Data structures store data in an organized way, define the types of values that can be stored, and specify the operations that can be performed on that data.

The 4 most common operations are create/add/insert, read/get/access, update, and delete/remove. Commonly abbreviated as CRUD.

Ordered means that the data structure retains the order in which elements are added.

• Ex: A bad is unordered because you pull things out in no particular order, while cubby boxes are ordered, you place items in specific spots.

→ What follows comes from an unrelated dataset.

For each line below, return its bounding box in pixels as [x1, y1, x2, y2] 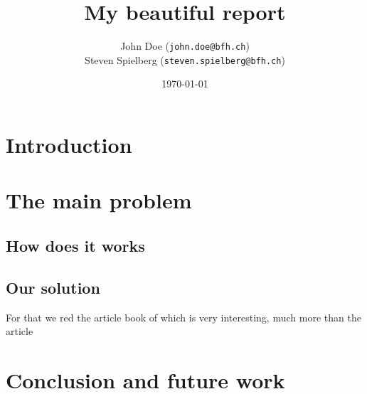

Sorted means that the ordering is arranged in a specific way.

• Abstract data types
  • Stack
    • Common operations
    • Pseudocode Implementation
    • Common use cases
  • Queues
    • Common operations
    • Pseudocode Implementation
    • Common use cases
  • Lists
    • Common operations
    • Common use cases
• Concrete data structures
  • Linked List

Abstract data types

Abstract data types(ADTs) define which operation can be used, but not how the data is to be stored and organized.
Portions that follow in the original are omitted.